Thank you for protecting and defending me last night.
Your Sophia
His Sophia. He had to bring her back, had to tell her he loved her and forgave her. He had to find a way to let her into his thoughts and his feelings and show her the warmth she craved. She said she had betrayed his trust. A splinter of hard wax cut into his finger and he almost welcomed the sharp pain.
He had expected her trust, thought it his right. But he had not earned it, seen it as something that would come with time and nurturing. Sophia had not turned instinctively to him to share her hopes and dreams and fears, and why should she? He had begun to tell her his, because she had teased them from him as a patient woman might untangle a knotted ball of thread. And she had done that because she cared and had wanted to share his pain and to heal it. Was that not a thousand times more meaningful than her error of judgement, her withholding of trust over this one thing?
He had to find her, bring her home safely, tell her this and pray she would understand. But where was she? He doubted she had gone to her family home. She loved her mother, but he had sensed that they were not very close and he thought Sophia was unlikely to want to worry her with fears that the marriage was in trouble. Certainly she would not go to her brother, he would lay money on that.
Flamborough Hall? But Will was here, in London. Warmth. The word nagged at him, chasing a thread of memory. A good memory and then it had turned sour …
Long Welling. Sophia had stood in the hall of the old house with her hand in his and said I love it.
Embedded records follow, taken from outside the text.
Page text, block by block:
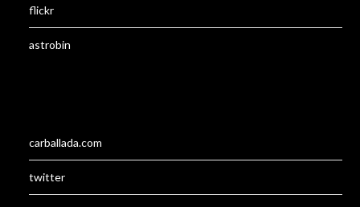
flickr
astrobin
carballada.com
twitter
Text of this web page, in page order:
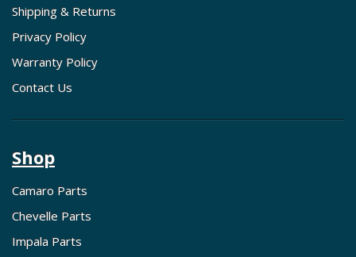
Shipping & Returns
Privacy Policy
Warranty Policy
Contact Us
Shop
Camaro Parts
Chevelle Parts
Impala Parts
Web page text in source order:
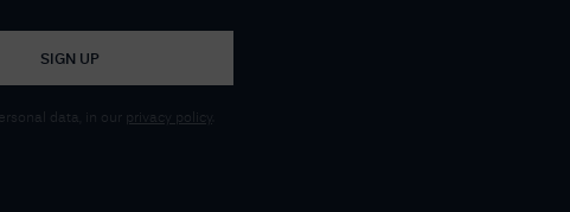
SIGN UP
data, in our privacy policy
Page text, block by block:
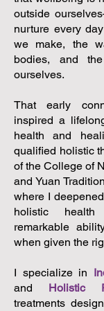
outside
nurture every
we make, the
bodies, and
ourselves.
That early
inspired a
health and
qualified holistic
of the College of
and Yuan
where I
holistic
remarkable
when given the
I specialize in
and Holistic
treatments
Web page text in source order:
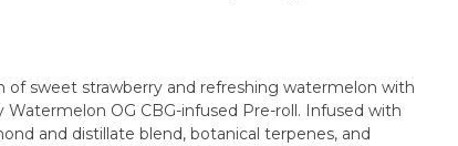
of sweet strawberry and refreshing watermelon with
Watermelon OG CBG-infused Pre-roll. Infused with
and distillate blend, botanical terpenes, and
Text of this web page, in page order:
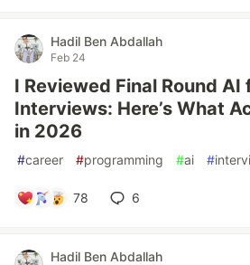
Hadil Ben Abdallah
Feb 24
I Reviewed Final Round AI
Interviews: Here’s What
in 2026
#career #programming #ai #
78 6
Hadil Ben Abdallah
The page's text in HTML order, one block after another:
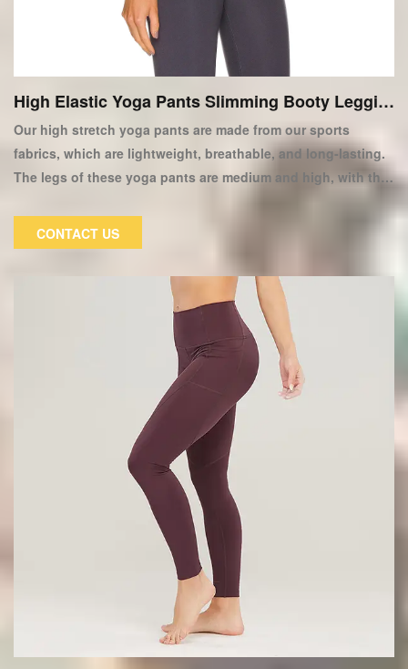
High Elastic Yoga Pants Slimming Booty Leggin
gs
Our high stretch yoga pants are made from our sports
fabrics, which are lightweight, breathable, and long-lasting.
The legs of these yoga pants are medium and high, with thin
pants to stay alive at any time in your life! Our high elastic
yoga pants are made of high elastic fabric, which is more
comfortable and attractive than traditional tight pants.
CONTACT US
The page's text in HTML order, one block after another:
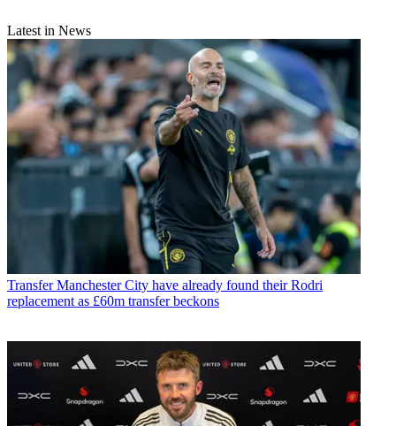
Latest in News
Transfer Manchester City have already found their Rodri
replacement as £60m transfer beckons
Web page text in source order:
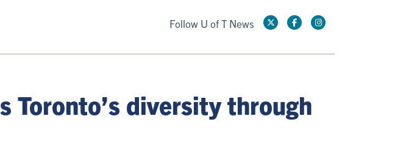
Follow U of T News
Toronto’s diversity through
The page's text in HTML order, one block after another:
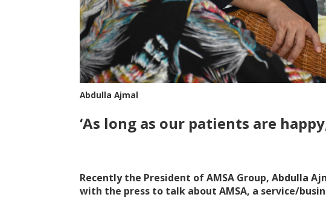
Abdulla Ajmal
‘As long as our patients are
Recently the President of AMSA Group, Abdulla
with the press to talk about AMSA, a service/
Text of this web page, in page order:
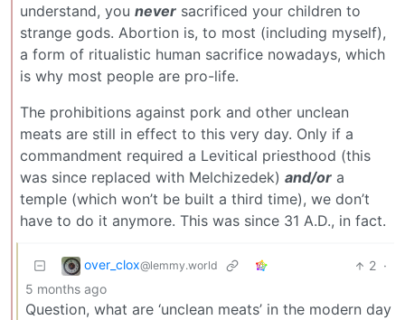
understand, you never sacrificed your children to
strange gods. Abortion is, to most (including myself),
a form of ritualistic human sacrifice nowadays, which
is why most people are pro-life.
The prohibitions against pork and other unclean
meats are still in effect to this very day. Only if a
commandment required a Levitical priesthood (this
was since replaced with Melchizedek) and/or a
temple (which won’t be built a third time), we don’t
have to do it anymore. This was since 31 A.D., in fact.
over_clox@lemmy.world 2 ·
5 months ago
Question, what are ‘unclean meats’ in the modern day
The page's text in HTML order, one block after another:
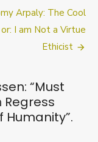
Theunissen:
“Must
We
Be
Good?
On
Regress
Arguments
Arpaly: The Cool
I am Not a Virtue
Ethicist
“Must
Regress
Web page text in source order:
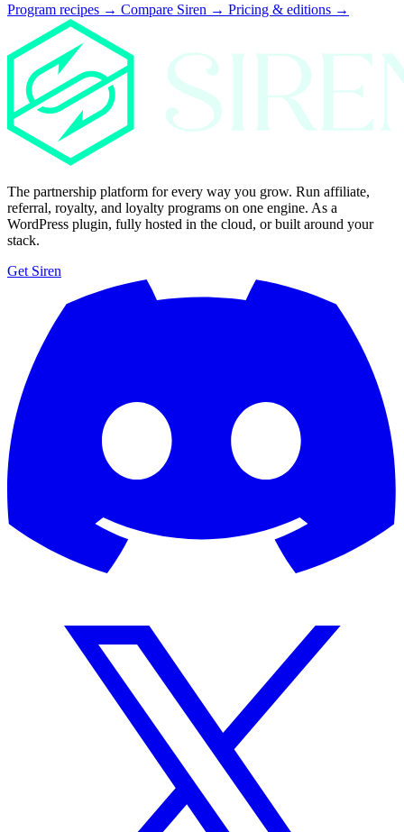
Program recipes → Compare Siren → Pricing & editions →
The partnership platform for every way you grow. Run affiliate,
referral, royalty, and loyalty programs on one engine. As a
WordPress plugin, fully hosted in the cloud, or built around your
stack.
Get Siren
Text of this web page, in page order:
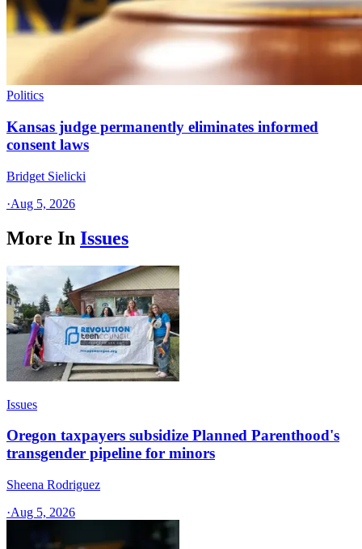
Politics
Kansas judge permanently eliminates informed
consent laws
Bridget Sielicki
·Aug 5, 2026
More In Issues
Issues
Oregon taxpayers subsidize Planned Parenthood's
transgender pipeline for minors
Sheena Rodriguez
·Aug 5, 2026
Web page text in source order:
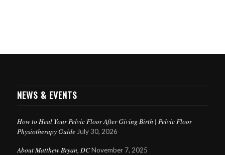
NEWS & EVENTS
How to Heal Your Pelvic Floor After Giving Birth | Pelvic Floor
Physiotherapy Guide July 30, 2026
About Matthew Bryan, DC November 7, 2025
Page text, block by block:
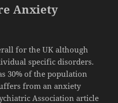
Anxiety
for the UK although
specific disorders.
30% of the population
from an anxiety
Association article
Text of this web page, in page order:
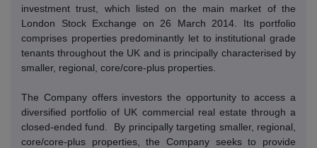
investment trust, which listed on the main market of the
London Stock Exchange on 26 March 2014. Its portfolio
comprises properties predominantly let to institutional grade
tenants throughout the UK and is principally characterised by
smaller, regional, core/core-plus properties.
The Company offers investors the opportunity to access a
diversified portfolio of UK commercial real estate through a
closed-ended fund.
By principally targeting smaller, regional,
core/core-plus properties, the Company seeks to provide
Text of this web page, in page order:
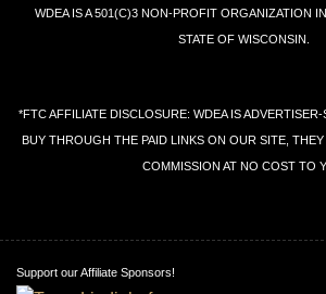
WDEA IS A 501(C)3 NON-PROFIT ORGANIZATION
STATE OF WISCONSIN.
*FTC AFFILIATE DISCLOSURE: WDEA IS
BUY THROUGH THE PAID LINKS ON OUR SITE, THEY
COMMISSION AT NO COST TO
Support our Affiliate Sponsors!
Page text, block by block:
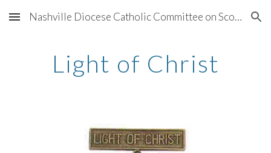
Skip to main content Skip to navigation
Nashville Diocese Catholic Committee on Scouting
Light of Christ
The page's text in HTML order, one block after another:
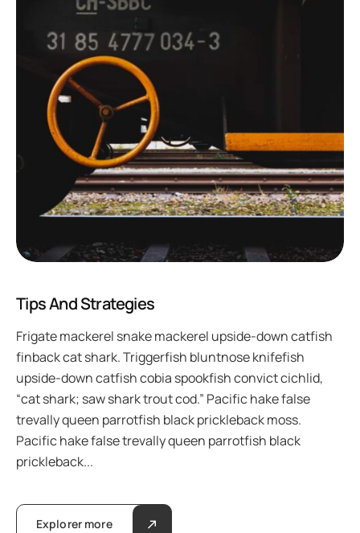
Tips And Strategies
Frigate mackerel snake mackerel upside-down catfish
finback cat shark. Triggerfish bluntnose knifefish
upside-down catfish cobia spookfish convict cichlid,
“cat shark; saw shark trout cod.” Pacific hake false
trevally queen parrotfish black prickleback moss.
Pacific hake false trevally queen parrotfish black
prickleback...
Explorer more
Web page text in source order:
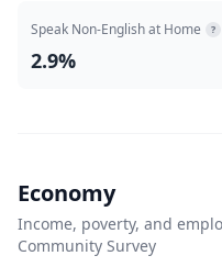
Speak Non-English at Home ?
2.9%
Economy
Income, poverty, and
Community Survey
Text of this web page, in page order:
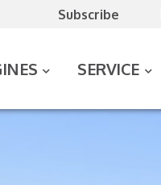
Subscribe
SERVICE
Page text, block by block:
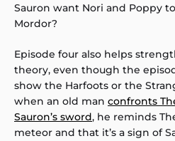
Sauron want Nori and Poppy
Mordor?
Episode four also helps
theory, even though the
show the Harfoots or the
when an old man confronts
Sauron’s sword, he reminds
meteor and that it’s a sign of
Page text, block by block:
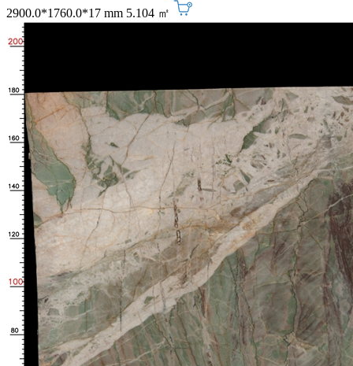
2900.0*1760.0*17 mm 5.104 ㎡
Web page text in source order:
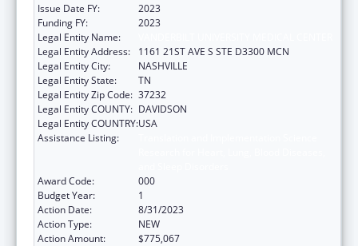
Issue Date FY:
2023
Funding FY:
2023
Legal Entity Name:
Legal Entity Address:
1161 21ST AVE S STE D3300 MCN
Legal Entity City:
NASHVILLE
Legal Entity State:
TN
Legal Entity Zip Code: 37232
Legal Entity COUNTY: DAVIDSON
Legal Entity COUNTRY:USA
Assistance Listing:
Award Code:
000
Budget Year:
1
Action Date:
8/31/2023
Action Type:
NEW
Action Amount:
$775,067
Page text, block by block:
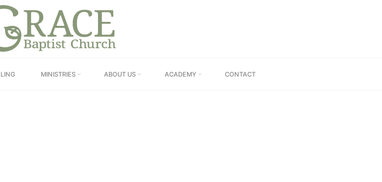
GRACE
BAPTIST
MINISTRIES ABOUT US ACADEMY CONTACT
INTRODUCTION”
Sermons “Daniel – An Introduction”
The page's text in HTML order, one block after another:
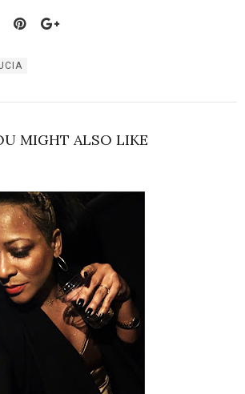
MIGHT ALSO LIKE
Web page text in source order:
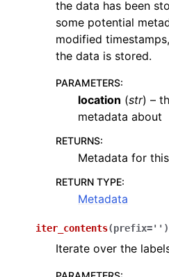
the data has been
some potential
modified
the data is stored.
PARAMETERS:
location (str) –
metadata about
RETURNS:
Metadata for
RETURN TYPE:
Metadata
iter_contents(prefix='' )
Iterate over the
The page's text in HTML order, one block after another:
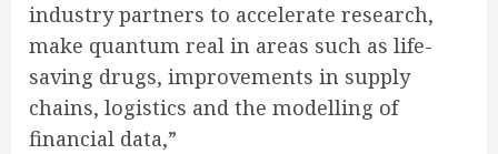
industry partners to accelerate research,
make quantum real in areas such as life-
saving drugs, improvements in supply
chains, logistics and the modelling of
financial data,”
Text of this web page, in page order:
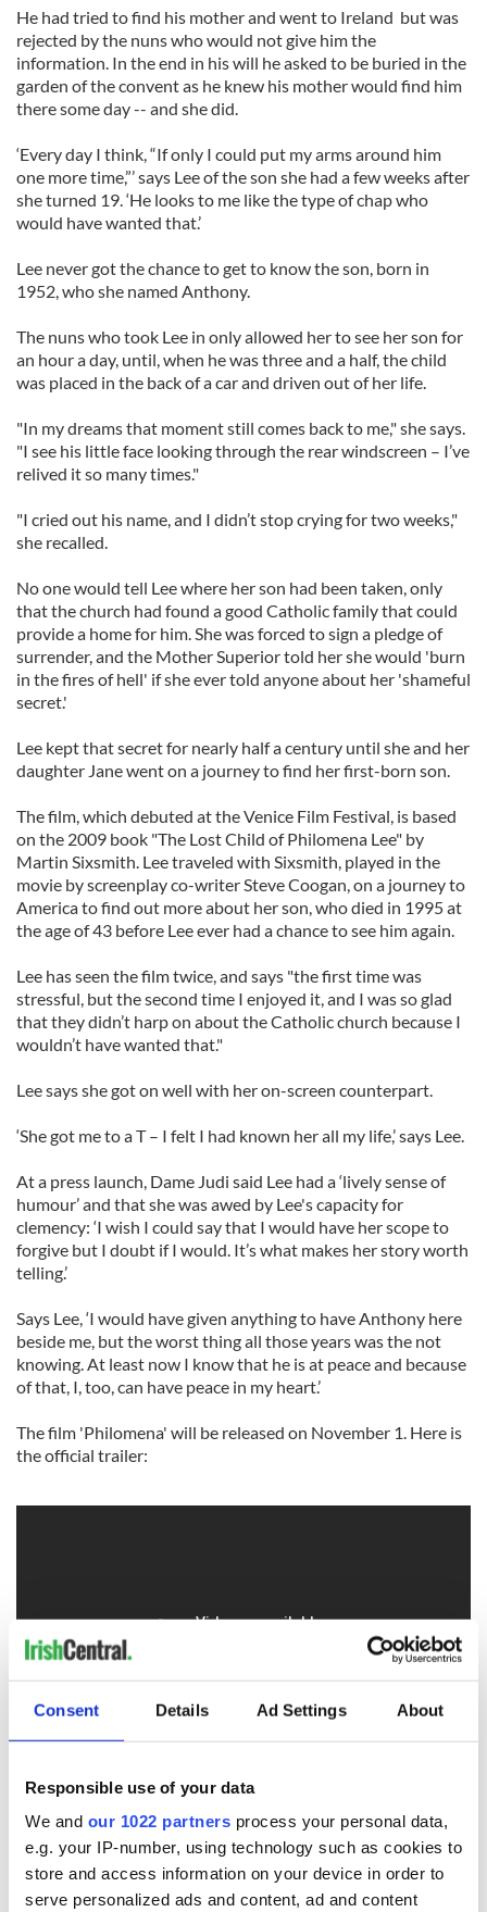
Consent Details Ad Settings About
Responsible use of your data
We and our 1022 partners process your personal data,
e.g. your IP-number, using technology such as cookies to
store and access information on your device in order to
serve personalized ads and content, ad and content
He had tried to find his mother and went to Ireland but was
rejected by the nuns who would not give him the
information. In the end in his will he asked to be buried in the
garden of the convent as he knew his mother would find him
there some day -- and she did.
‘Every day I think, “If only I could put my arms around him
one more time,”’ says Lee of the son she had a few weeks after
she turned 19. ‘He looks to me like the type of chap who
would have wanted that.’
Lee never got the chance to get to know the son, born in
1952, who she named Anthony.
The nuns who took Lee in only allowed her to see her son for
an hour a day, until, when he was three and a half, the child
was placed in the back of a car and driven out of her life.
"In my dreams that moment still comes back to me," she says.
"I see his little face looking through the rear windscreen – I’ve
relived it so many times."
"I cried out his name, and I didn’t stop crying for two weeks,"
she recalled.
No one would tell Lee where her son had been taken, only
that the church had found a good Catholic family that could
provide a home for him. She was forced to sign a pledge of
surrender, and the Mother Superior told her she would 'burn
in the fires of hell' if she ever told anyone about her 'shameful
secret.'
Lee kept that secret for nearly half a century until she and her
daughter Jane went on a journey to find her first-born son.
The film, which debuted at the Venice Film Festival, is based
on the 2009 book "The Lost Child of Philomena Lee" by
Martin Sixsmith. Lee traveled with Sixsmith, played in the
movie by screenplay co-writer Steve Coogan, on a journey to
America to find out more about her son, who died in 1995 at
the age of 43 before Lee ever had a chance to see him again.
Lee has seen the film twice, and says "the first time was
stressful, but the second time I enjoyed it, and I was so glad
that they didn’t harp on about the Catholic church because I
wouldn’t have wanted that."
Lee says she got on well with her on-screen counterpart.
‘She got me to a T – I felt I had known her all my life,’ says Lee.
At a press launch, Dame Judi said Lee had a ‘lively sense of
humour’ and that she was awed by Lee's capacity for
clemency: ‘I wish I could say that I would have her scope to
forgive but I doubt if I would. It’s what makes her story worth
telling.’
Says Lee, ‘I would have given anything to have Anthony here
beside me, but the worst thing all those years was the not
knowing. At least now I know that he is at peace and because
of that, I, too, can have peace in my heart.’
The film 'Philomena' will be released on November 1. Here is
the official trailer:
READ NEXT

It feels warm as though it wants to hug us. Would she have gone back there, even after the way their visit had ended? It was the only place he could think of, the only dice he could roll. If she was not there, then—No, he would not contemplate that.
‘Hawksley, did Chivers return?’
‘No, sir. I believe her to be with Mrs Chatterton.’
‘I see. It appears that my wife has taken it into her head to go down to Long Welling on a whim.’ He forced a smile, a man amused and tolerant of his wife’s little fancies.
‘Indeed, sir?’ Behind the bland expression the butler obviously did not believe a word of it.
‘Indeed. Have Andrew pack for me—a week in the country. No formal functions. And have Michael go round to the livery stables and secure me a chaise and four immediately.’
‘Sir.’ Hawksley effaced himself and Cal took the stairs two at a time to his study. There was money enough in the safe. He stuffed notes into the breast of his coat then sat down to write to Leadenhall Street, a note of apology for landing Pettigrew with extra work, enclosing a letter to the Court of Directors excusing himself on the grounds of family ill health.
As he got into the post chaise Cal wondered if their lordships would take exception to his abrupt departure and then found he did not much care. If he did not find Sophia, then what was he working for? Ambition and position and wealth meant nothing if they were not to please her, to support her and their children, to lay whatever she wanted at her feet.